Area of the strip. The strip at height $x$ has:

“Circumference”: the $(d-2)$ -dimensional area of the cross-section, which is $A_{d-1}(\sqrt{1-x^2})$
Width (along the sphere surface): $ds = \frac{dx}{\sqrt{1-x^2}}$

So the surface area of the strip is:

d(\text{area}) = A_{d-1}\!\left(\sqrt{1-x^2}\right) \cdot \frac{dx}{\sqrt{1-x^2}}

The density is this strip area divided by the total surface area of $\mathbb{S}^{d-1}$ :

f_X(x)\,dx = \frac{A_{d-1}\!\left(\sqrt{1-x^2}\right) \cdot \frac{dx}{\sqrt{1-x^2}}}{A_d(1)}

Step 4: Substituting the Area Formula

Plug in $A_m(r) = \frac{2\pi^{m/2}}{\Gamma(m/2)} \cdot r^{m-1}$ :

Numerator (cross-section area $\times$ Jacobian):

A_{d-1}\!\left(\sqrt{1-x^2}\right) \cdot \frac{1}{\sqrt{1-x^2}} = \frac{2\pi^{(d-1)/2}}{\Gamma((d-1)/2)} \cdot \left(\sqrt{1-x^2}\right)^{d-2} \cdot \frac{1}{\sqrt{1-x^2}}

= \frac{2\pi^{(d-1)/2}}{\Gamma((d-1)/2)} \cdot (1-x^2)^{(d-2)/2} \cdot (1-x^2)^{-1/2}

= \frac{2\pi^{(d-1)/2}}{\Gamma((d-1)/2)} \cdot (1-x^2)^{(d-3)/2}

(We combined the exponents: $\frac{d-2}{2} - \frac{1}{2} = \frac{d-3}{2}$ .)

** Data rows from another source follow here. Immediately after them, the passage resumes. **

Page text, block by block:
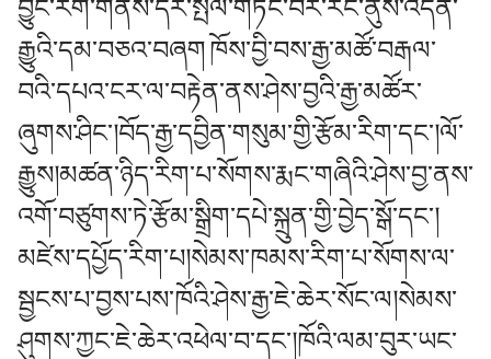
བྱུང་རིག་གནས་དར་སྤེལ་གཏོང་བར་རང་ནུས་འདོན་
རྒྱུའི་དམ་བཅའ་བཞགཁོས་བྱི་བས་རྒྱ་མཚོ་བརྒལ་
བའི་དཔའ་ངར་ལ་བརྟེན་ནས་ཤེས་བྱའི་རྒྱ་མཚོར་
ཞུགས་ཤིང་།བོད་རྒྱ་དབྱིན་གསུམ་གྱི་རྩོམ་རིག་དང་།ལོ་
རྒྱུས།མཚན་ཉིད་རིག་པ་སོགས་རྨང་གཞིའི་ཤེས་བྱ་ནས་
འགོ་བཙུགས་ཏེ་རྩོམ་སྒྲིག་དཔེ་སྐྲུན་གྱི་བྱེད་སྒོ་དང་།
མཛེས་དཔྱོད་རིག་པ།སེམས་ཁམས་རིག་པ་སོགས་ལ་
སྦྱངས་པ་བྱས་པས་ཁོའི་ཤེས་རྒྱ་ཇེ་ཆེར་སོང་ལ།སེམས་
ཤུགས་ཀྱང་ཇེ་ཆེར་འཕེལ་བ་དང་།ཁོའི་ལམ་བུར་ཡང་
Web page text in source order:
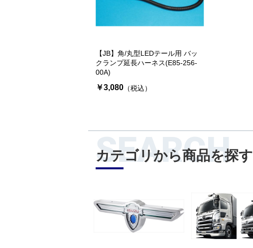
【JB】角/丸型LEDテール用 バッ
クランプ延長ハーネス(E85-256-
00A)
￥3,080 （税込）
SEARCH
カテゴリから商品を探す

Denominator (total sphere area):

A_d(1) = \frac{2\pi^{d/2}}{\Gamma(d/2)}

Step 5: Simplification

f_X(x) = \frac{\frac{2\pi^{(d-1)/2}}{\Gamma((d-1)/2)} \cdot (1-x^2)^{(d-3)/2}}{\frac{2\pi^{d/2}}{\Gamma(d/2)}}

The $2$ ‘s cancel. For the $\pi$ terms:

\frac{\pi^{(d-1)/2}}{\pi^{d/2}} = \pi^{(d-1)/2 - d/2} = \pi^{-1/2} = \frac{1}{\sqrt{\pi}}

For the $\Gamma$ terms, the denominator’s $\Gamma(d/2)$ moves to the numerator and vice versa:

f_X(x) = \frac{\Gamma(d/2)}{\sqrt{\pi} \cdot \Gamma((d-1)/2)} \left(1-x^2\right)^{(d-3)/2} \qquad \blacksquare

Connection to the Standard Beta Distribution

The standard Beta distribution $\text{Beta}(\alpha, \beta)$ has density on $[0, 1]$ :

g(t; \alpha, \beta) = \frac{\Gamma(\alpha + \beta)}{\Gamma(\alpha)\Gamma(\beta)} \, t^{\alpha - 1}(1 - t)^{\beta - 1}, \quad t \in [0, 1]

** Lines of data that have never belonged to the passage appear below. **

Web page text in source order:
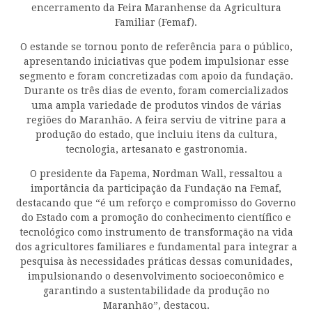
encerramento da Feira Maranhense da Agricultura
Familiar (Femaf).
O estande se tornou ponto de referência para o público,
apresentando iniciativas que podem impulsionar esse
segmento e foram concretizadas com apoio da fundação.
Durante os três dias de evento, foram comercializados
uma ampla variedade de produtos vindos de várias
regiões do Maranhão. A feira serviu de vitrine para a
produção do estado, que incluiu itens da cultura,
tecnologia, artesanato e gastronomia.
O presidente da Fapema, Nordman Wall, ressaltou a
importância da participação da Fundação na Femaf,
destacando que “é um reforço e compromisso do Governo
do Estado com a promoção do conhecimento científico e
tecnológico como instrumento de transformação na vida
dos agricultores familiares e fundamental para integrar a
pesquisa às necessidades práticas dessas comunidades,
impulsionando o desenvolvimento socioeconômico e
garantindo a sustentabilidade da produção no
Maranhão”, destacou.

with mean $\frac{\alpha}{\alpha+\beta}$ and variance $\frac{\alpha\beta}{(\alpha+\beta)^2(\alpha+\beta+1)}$ .

Mapping from $f_X$ to $\text{Beta}$ . The density $f_X(x) \propto (1 - x^2)^{(d-3)/2}$ lives on $[-1, 1]$ . To see the Beta connection, substitute $t = \frac{x + 1}{2}$ (mapping $[-1, 1] \to [0, 1]$ ):

1 - x^2 = 1 - (2t - 1)^2 = 4t(1 - t)

\Rightarrow (1 - x^2)^{(d-3)/2} = 4^{(d-3)/2}\, [t(1-t)]^{(d-3)/2}

Absorbing the constant $4^{(d-3)/2} \cdot 2$ (Jacobian $dx = 2\,dt$ ) into the normalization:

f_T(t) \propto t^{(d-3)/2}(1 - t)^{(d-3)/2} = t^{\alpha - 1}(1 - t)^{\beta - 1}

with $\alpha = \beta = \frac{d - 1}{2}$ . Therefore:

\boxed{\frac{\boldsymbol{x}_j + 1}{2} \sim \text{Beta}\!\left(\frac{d-1}{2},\, \frac{d-1}{2}\right)}

This is a symmetric Beta distribution (since $\alpha = \beta$ ), centered at $t = 1/2$ (i.e., $x = 0$ ).

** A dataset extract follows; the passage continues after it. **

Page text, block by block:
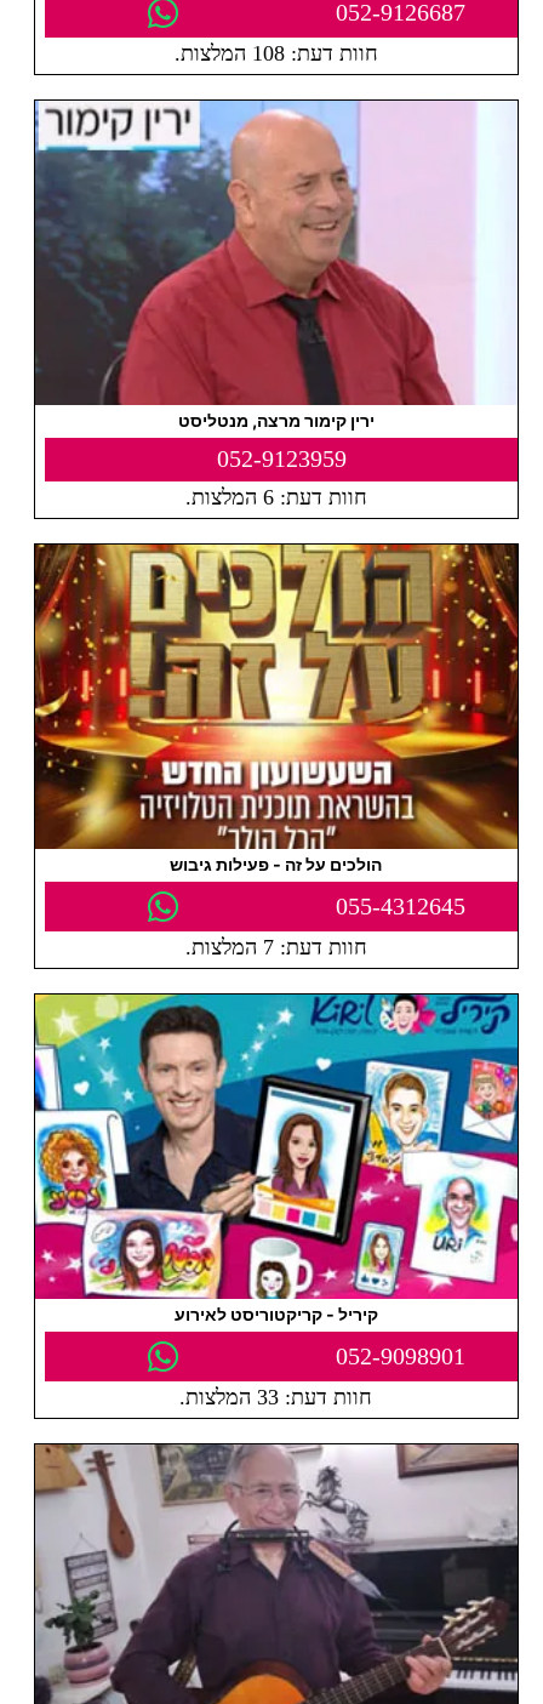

[!note] Why “Beta” matters The symmetric Beta form tells us that $f_X$ is unimodal, sub-Gaussian, and supported on a compact interval. These properties guarantee that the Lloyd-Max quantizer converges quickly, the codebook can be precomputed exactly, and the Panter-Dite formula applies with well-controlled error.